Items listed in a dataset
====
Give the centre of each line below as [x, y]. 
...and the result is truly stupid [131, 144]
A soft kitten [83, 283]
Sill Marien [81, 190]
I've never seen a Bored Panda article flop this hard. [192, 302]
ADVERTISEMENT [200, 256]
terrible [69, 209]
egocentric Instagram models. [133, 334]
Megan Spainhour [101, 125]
====
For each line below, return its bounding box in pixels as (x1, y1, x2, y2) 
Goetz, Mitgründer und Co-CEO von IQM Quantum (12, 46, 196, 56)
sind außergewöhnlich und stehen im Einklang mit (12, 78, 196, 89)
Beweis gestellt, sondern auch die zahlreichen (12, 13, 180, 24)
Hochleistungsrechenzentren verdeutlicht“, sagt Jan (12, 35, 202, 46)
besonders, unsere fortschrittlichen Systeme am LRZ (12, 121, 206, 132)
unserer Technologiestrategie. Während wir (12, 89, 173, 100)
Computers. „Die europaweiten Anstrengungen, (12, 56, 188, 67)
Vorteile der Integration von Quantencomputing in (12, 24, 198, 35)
====
§ **Goal of the exercise**
Your answer should consist only of the lines above between the line holding "Give the centre" and the line holding "Megan Spainhour [101, 125]", inclusive, each transcribed exactly.

§ **Exercise solution**
Give the centre of each line below as [x, y]. 
...and the result is truly stupid [131, 144]
A soft kitten [83, 283]
Sill Marien [81, 190]
I've never seen a Bored Panda article flop this hard. [192, 302]
ADVERTISEMENT [200, 256]
terrible [69, 209]
egocentric Instagram models. [133, 334]
Megan Spainhour [101, 125]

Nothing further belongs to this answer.